Former UC Berkeley doctor accused of sexually assaulting patients
UC Berkeley Police have arrested a campus physician who provided health services to students for over 20 years for allegedly sexually molesting patients while they underwent medical examinations.
Robert Martin Kevess, 52, of Oakland, pleaded not guilty to six counts of sexually assaulting male patients beginning in 2006 at the University Health Service’s Tang Center during an afternoon arraignment in Alameda County Superior Court Thursday.
According to the university, one of Kevess’s patients approached the school’s health services medical director on March 23 with details of an illegal sexual encounter that occurred while he was being examined. A criminal investigation was launched into the incident, with authorities identifying at least five other alleged victims who been seen by Kevess as patients and reported that they were sexually molested.
- MORE: Criminal Complaint against Kevess (.pdf file from berkeley.edu)
Kevess, who was hired as a general care physician in 1989, was placed on leave from the health center on March 31. He resigned two weeks later.

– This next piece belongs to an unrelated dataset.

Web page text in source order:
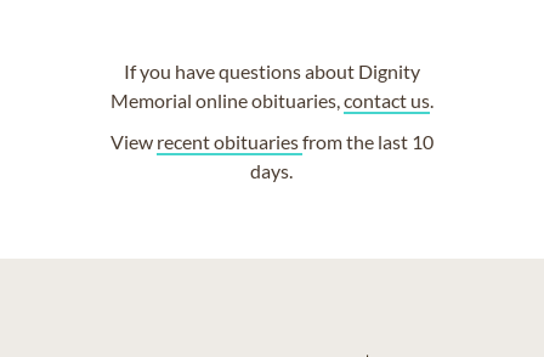
If you have questions about Dignity
Memorial online obituaries,contact us.
View recent obituariesfrom the last 10
days.

Kevess surrendered to UC Police on Wednesday and was booked into Alameda County Jail. He remains free on bail after posting a $745,000 bond. His license to practice medicine in the state has been temporarily suspended, according to investigators.
In June 2010, Kevess underwent a university biennial medical re-credentialing process, which looked at complaints and other disciplinary items.

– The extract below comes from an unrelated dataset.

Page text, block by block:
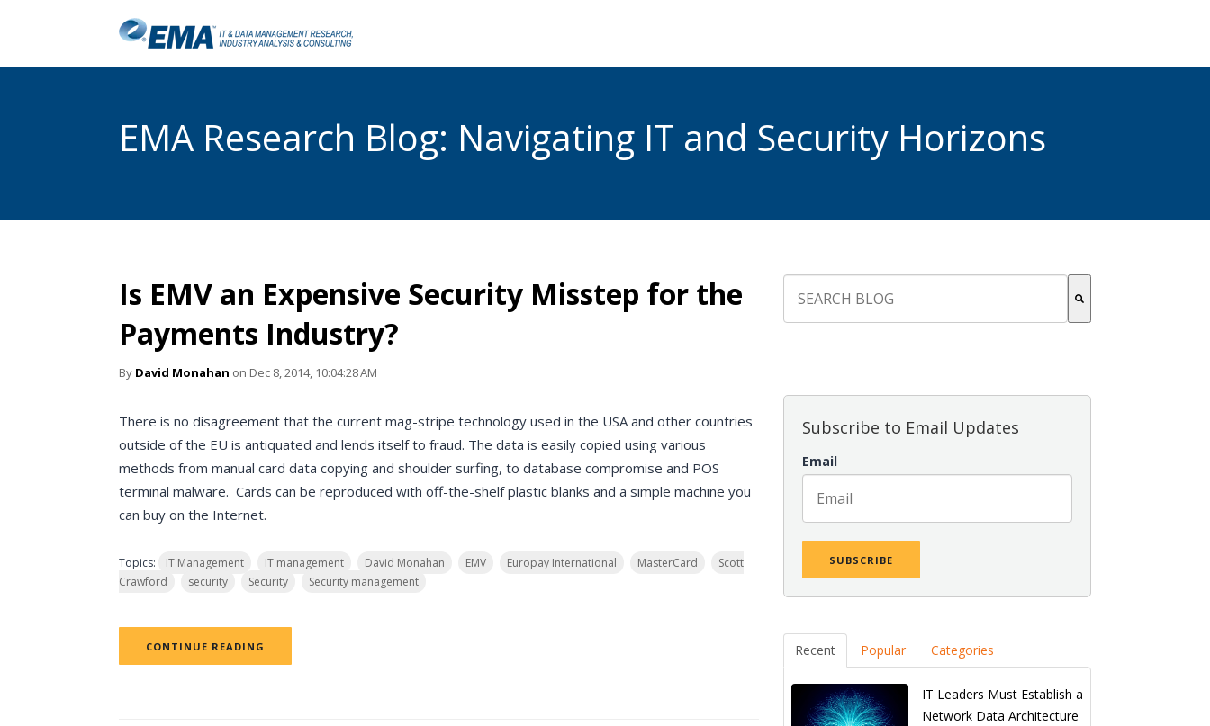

“No formal complaints had previously been submitted regarding the physician, and his most recent re-accreditation review — in July 2010 — identified no issues of concern,” Dr. Brad Buchman, medical director of the school’s Health Services, said in a written statement.

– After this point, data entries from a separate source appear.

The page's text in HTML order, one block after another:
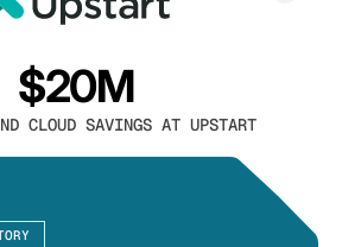
$20M
CLOUD SAVINGS AT UPSTART
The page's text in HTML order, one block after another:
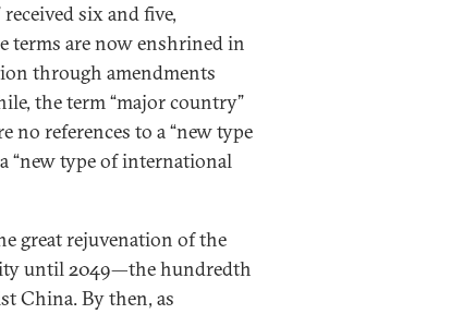
six and five,
terms are now enshrined in
through amendments
the term “major country”
no references to a “new type
“new type of international
great rejuvenation of the
until 2049—the hundredth
China. By then, as
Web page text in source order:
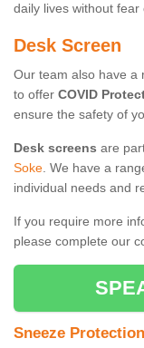
daily lives without
Desk Screen
Our team also have a
to offer COVID
ensure the safety of
Desk screens are
Soke. We have a
individual needs and
If you require more
please complete our
Sneeze

Investigators do not know whether there were additional victims who had been patients of Kevess. Victims are asked to contact UC Police’s Criminal Investigations Bureau at (510) 642-0472. Anonymous reports can be submitted through http://police.berkeley.edu/caltip.
“We continue to examine how this could have happened, and how we can assure that it will never happen again,” UC Berkeley Chancellor Robert Birgeneau said in a written statement. “In the meantime, I can state with complete confidence that the UHS leadership and care providers remain focused on the needs of their patients, and on providing the highest possible levels of patient care, protection and education.”